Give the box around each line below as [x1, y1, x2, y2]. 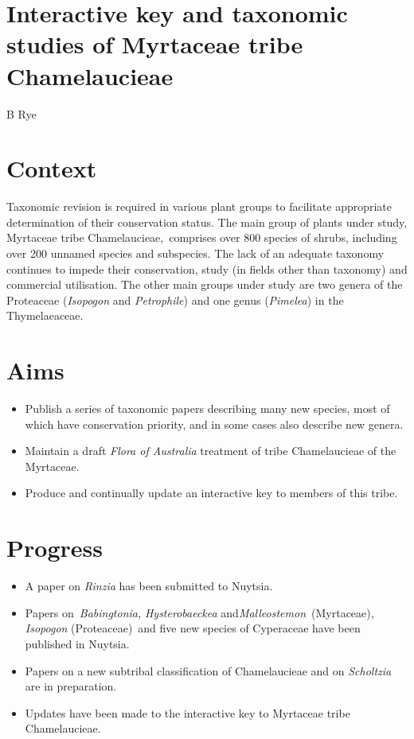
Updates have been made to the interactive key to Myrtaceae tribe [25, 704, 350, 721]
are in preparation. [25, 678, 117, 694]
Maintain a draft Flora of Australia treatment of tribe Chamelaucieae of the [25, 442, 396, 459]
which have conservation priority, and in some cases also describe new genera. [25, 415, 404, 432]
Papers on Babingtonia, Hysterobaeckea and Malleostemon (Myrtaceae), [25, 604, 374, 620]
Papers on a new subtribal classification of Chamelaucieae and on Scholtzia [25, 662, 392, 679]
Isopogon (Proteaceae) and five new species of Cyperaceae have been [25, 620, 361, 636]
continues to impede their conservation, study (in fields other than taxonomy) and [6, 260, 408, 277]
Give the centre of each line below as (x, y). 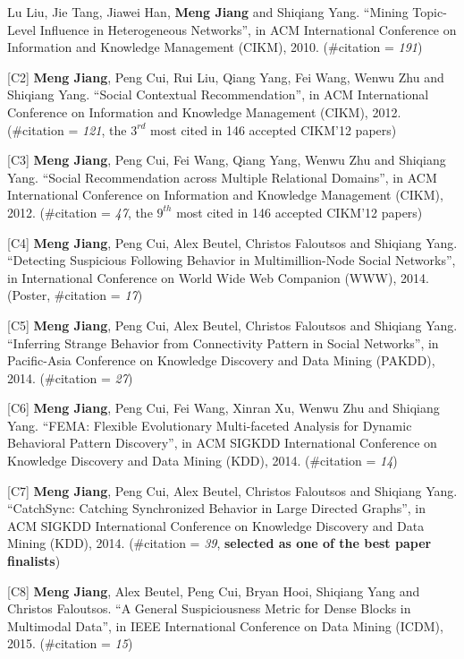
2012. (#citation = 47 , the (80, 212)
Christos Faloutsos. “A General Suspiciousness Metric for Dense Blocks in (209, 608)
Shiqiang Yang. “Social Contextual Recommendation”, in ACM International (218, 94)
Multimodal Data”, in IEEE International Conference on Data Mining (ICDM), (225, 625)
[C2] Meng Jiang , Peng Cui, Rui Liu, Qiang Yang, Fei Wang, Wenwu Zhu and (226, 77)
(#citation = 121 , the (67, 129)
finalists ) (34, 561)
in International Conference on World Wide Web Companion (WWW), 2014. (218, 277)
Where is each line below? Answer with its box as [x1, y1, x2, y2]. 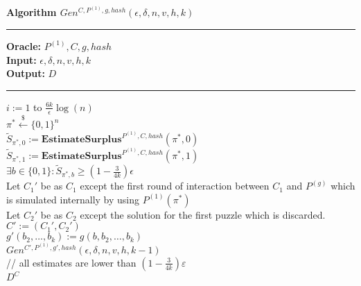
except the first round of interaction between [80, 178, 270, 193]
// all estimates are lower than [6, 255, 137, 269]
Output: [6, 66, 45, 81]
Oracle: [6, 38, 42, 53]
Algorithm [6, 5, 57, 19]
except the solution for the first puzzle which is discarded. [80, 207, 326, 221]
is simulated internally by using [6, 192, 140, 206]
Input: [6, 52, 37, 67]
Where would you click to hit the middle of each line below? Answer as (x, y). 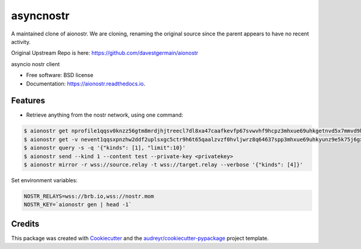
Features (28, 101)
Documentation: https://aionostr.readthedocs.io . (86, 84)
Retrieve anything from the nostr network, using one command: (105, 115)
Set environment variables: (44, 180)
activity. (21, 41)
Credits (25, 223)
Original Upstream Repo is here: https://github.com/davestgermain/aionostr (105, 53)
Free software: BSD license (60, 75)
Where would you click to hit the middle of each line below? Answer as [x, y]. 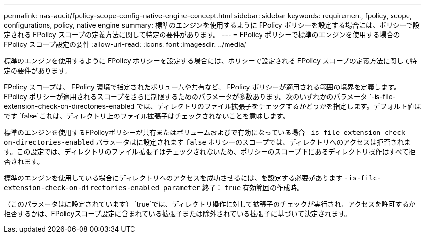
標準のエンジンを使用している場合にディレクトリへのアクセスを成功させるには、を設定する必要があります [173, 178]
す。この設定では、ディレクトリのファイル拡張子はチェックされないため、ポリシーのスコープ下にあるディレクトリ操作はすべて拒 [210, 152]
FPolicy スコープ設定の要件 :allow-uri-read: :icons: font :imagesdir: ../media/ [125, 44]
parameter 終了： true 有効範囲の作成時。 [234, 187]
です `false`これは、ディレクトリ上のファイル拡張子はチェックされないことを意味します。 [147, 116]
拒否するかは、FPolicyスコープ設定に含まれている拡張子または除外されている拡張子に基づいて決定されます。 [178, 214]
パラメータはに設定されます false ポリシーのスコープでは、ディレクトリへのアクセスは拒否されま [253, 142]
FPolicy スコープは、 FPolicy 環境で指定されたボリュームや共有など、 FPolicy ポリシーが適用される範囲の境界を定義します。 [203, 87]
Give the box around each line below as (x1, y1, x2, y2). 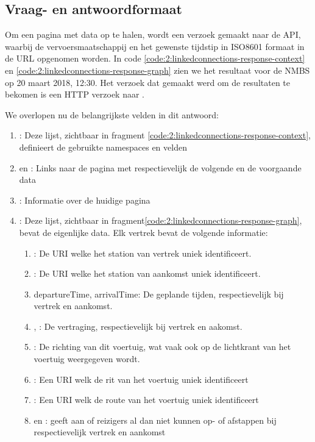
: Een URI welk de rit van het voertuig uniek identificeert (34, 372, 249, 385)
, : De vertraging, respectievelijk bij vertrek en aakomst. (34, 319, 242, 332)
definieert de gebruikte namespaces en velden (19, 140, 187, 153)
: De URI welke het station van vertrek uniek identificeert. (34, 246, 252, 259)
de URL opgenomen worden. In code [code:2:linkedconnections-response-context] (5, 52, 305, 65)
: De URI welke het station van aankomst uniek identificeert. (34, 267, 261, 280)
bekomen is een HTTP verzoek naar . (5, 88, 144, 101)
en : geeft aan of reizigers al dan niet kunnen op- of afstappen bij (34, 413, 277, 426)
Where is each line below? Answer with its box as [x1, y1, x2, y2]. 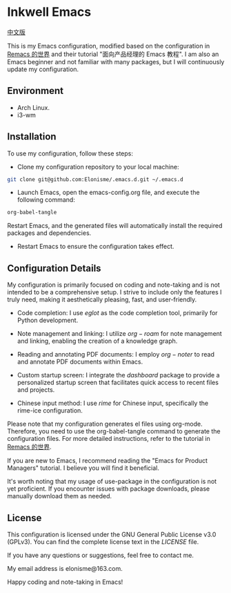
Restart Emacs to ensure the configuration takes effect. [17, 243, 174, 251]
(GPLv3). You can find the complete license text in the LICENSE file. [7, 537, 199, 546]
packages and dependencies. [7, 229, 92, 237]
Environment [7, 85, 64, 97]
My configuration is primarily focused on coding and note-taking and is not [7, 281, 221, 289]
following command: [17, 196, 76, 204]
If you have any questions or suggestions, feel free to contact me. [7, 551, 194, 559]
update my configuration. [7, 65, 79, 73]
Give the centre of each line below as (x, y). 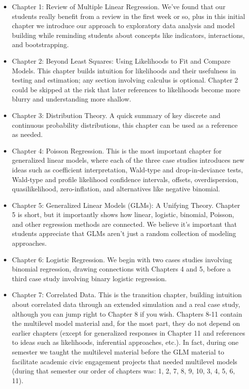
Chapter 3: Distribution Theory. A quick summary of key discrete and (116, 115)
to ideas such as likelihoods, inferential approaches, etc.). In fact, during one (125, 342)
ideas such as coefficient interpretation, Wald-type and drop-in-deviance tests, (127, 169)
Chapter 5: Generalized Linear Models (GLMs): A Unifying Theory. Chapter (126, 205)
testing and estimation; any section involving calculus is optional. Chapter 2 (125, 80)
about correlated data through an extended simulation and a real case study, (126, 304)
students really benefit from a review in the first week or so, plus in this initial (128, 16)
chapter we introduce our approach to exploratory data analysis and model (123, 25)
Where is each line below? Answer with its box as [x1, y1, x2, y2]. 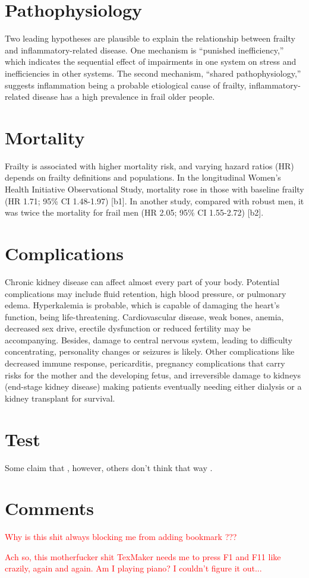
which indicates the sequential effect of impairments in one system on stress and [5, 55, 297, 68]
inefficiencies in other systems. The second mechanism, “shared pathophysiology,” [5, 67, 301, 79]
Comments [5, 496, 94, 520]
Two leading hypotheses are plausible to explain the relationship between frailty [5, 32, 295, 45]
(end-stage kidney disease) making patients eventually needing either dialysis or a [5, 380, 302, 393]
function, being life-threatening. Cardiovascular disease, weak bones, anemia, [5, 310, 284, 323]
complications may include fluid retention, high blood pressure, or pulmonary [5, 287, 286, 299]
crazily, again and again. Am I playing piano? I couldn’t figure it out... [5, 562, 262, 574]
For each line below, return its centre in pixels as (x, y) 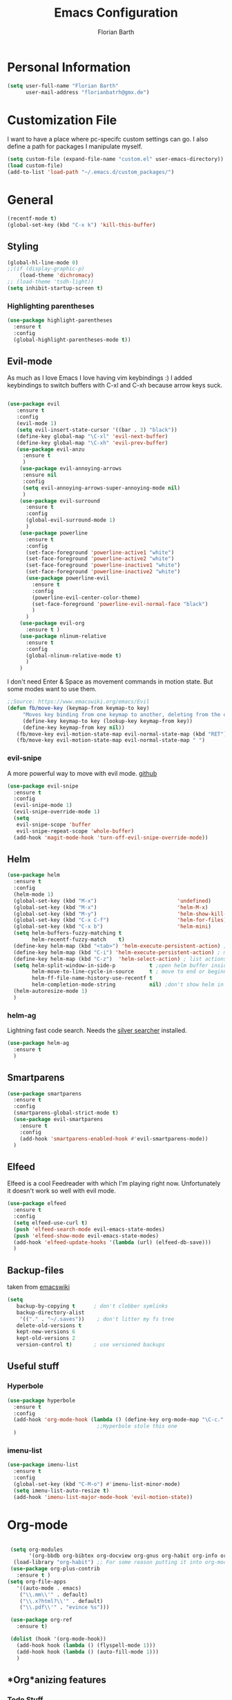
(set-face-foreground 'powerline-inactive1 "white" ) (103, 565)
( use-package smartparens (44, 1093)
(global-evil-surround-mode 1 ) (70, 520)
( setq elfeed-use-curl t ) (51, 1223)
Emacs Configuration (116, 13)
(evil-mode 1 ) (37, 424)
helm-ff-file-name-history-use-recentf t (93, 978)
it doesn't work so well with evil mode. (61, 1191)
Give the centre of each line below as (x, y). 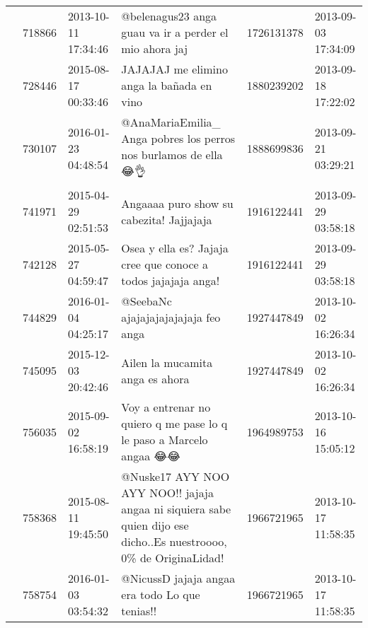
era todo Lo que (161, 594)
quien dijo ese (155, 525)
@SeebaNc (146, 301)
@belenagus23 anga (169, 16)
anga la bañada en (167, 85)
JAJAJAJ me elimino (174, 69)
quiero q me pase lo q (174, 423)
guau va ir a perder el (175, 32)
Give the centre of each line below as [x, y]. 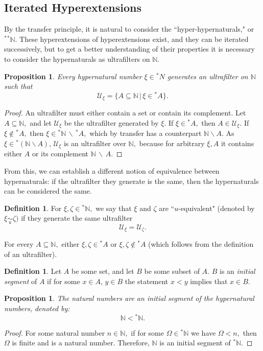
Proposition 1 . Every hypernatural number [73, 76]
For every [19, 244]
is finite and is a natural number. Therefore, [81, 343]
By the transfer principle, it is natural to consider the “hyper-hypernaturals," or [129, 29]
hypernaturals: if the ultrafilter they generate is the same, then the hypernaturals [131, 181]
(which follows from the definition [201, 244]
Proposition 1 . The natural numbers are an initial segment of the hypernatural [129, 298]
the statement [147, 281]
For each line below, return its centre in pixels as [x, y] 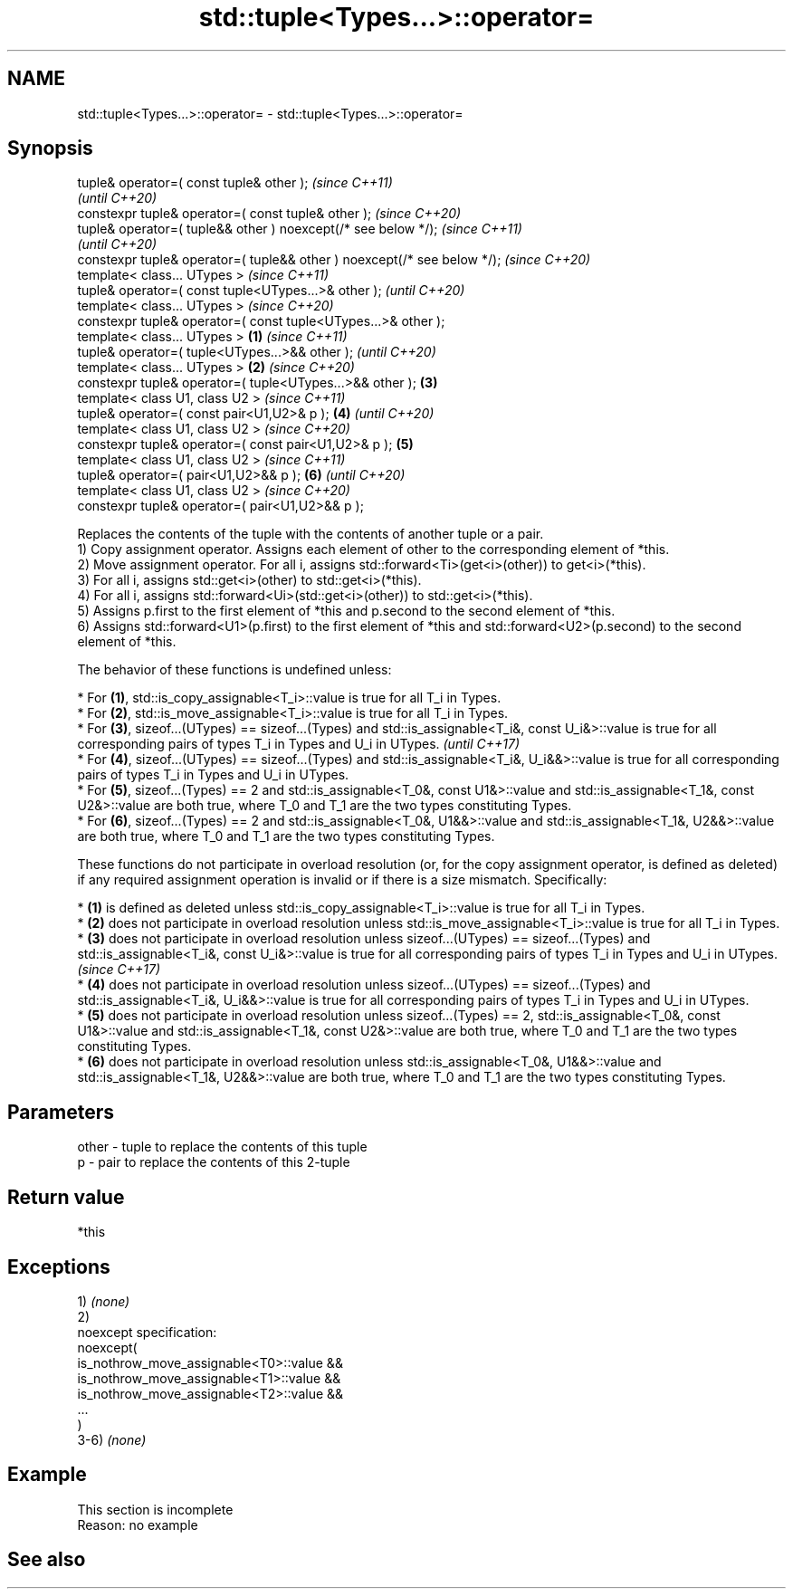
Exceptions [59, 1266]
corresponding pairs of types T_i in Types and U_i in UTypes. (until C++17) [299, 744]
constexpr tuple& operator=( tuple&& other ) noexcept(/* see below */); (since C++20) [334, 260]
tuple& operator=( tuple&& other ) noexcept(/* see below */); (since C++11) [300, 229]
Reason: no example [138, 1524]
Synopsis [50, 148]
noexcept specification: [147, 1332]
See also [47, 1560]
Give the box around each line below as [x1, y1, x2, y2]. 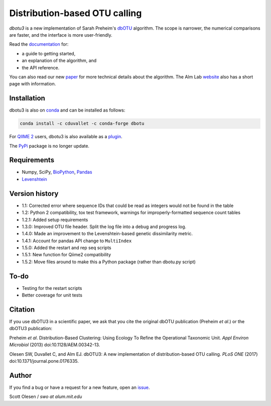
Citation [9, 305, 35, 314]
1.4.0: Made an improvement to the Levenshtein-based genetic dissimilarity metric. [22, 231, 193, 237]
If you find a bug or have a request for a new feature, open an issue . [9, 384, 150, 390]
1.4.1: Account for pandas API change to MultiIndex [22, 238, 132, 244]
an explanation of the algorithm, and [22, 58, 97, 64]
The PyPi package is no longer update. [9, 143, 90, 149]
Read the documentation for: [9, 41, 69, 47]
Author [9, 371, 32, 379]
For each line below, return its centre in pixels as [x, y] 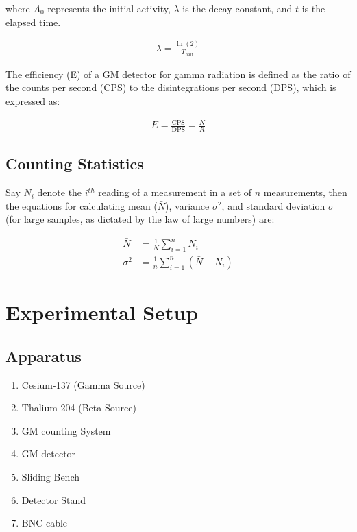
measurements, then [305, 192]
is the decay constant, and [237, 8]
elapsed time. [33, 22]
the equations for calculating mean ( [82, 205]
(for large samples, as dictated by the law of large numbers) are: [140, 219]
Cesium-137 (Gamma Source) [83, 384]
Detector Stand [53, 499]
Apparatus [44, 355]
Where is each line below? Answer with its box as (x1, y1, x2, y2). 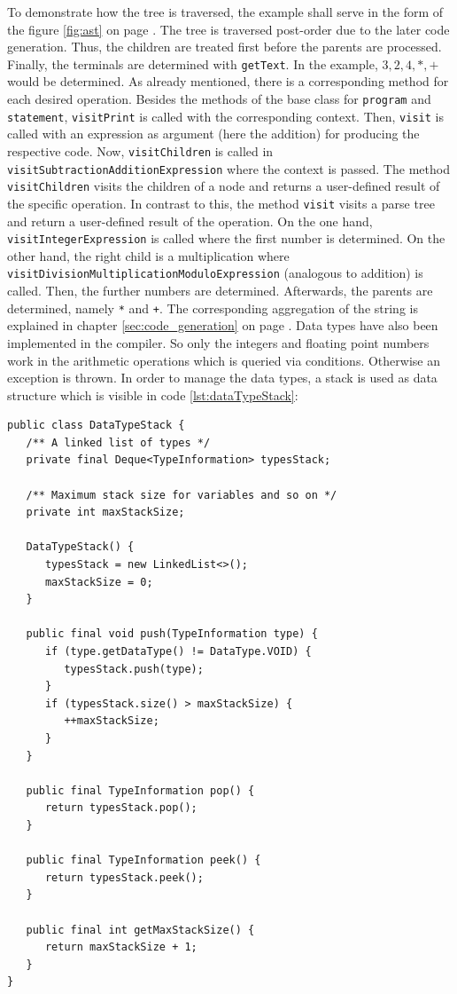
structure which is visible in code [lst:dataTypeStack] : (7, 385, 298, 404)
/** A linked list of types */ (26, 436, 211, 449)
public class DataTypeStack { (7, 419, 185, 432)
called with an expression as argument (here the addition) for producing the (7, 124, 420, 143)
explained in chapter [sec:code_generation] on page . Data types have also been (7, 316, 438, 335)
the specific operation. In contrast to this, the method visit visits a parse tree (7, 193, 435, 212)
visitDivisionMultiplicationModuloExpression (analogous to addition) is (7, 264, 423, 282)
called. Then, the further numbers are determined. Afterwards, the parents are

→ **WORK INSTRUCTION**
Set down exactly and only the lines from the start of the entries above through the line containing "International (218, 94)", both ends included, omitting the pictures.

→ **RESPONSE AREA**
Give the box around each line below as [x1, y1, x2, y2]. 
Updates have been made to the interactive key to Myrtaceae tribe [25, 704, 350, 721]
are in preparation. [25, 678, 117, 694]
Maintain a draft Flora of Australia treatment of tribe Chamelaucieae of the [25, 442, 396, 459]
which have conservation priority, and in some cases also describe new genera. [25, 415, 404, 432]
Papers on Babingtonia, Hysterobaeckea and Malleostemon (Myrtaceae), [25, 604, 374, 620]
Papers on a new subtribal classification of Chamelaucieae and on Scholtzia [25, 662, 392, 679]
Isopogon (Proteaceae) and five new species of Cyperaceae have been [25, 620, 361, 636]
continues to impede their conservation, study (in fields other than taxonomy) and [6, 260, 408, 277]
Give the centre of each line below as (x, y). 
2012. (#citation = 47 , the (80, 212)
Christos Faloutsos. “A General Suspiciousness Metric for Dense Blocks in (209, 608)
Shiqiang Yang. “Social Contextual Recommendation”, in ACM International (218, 94)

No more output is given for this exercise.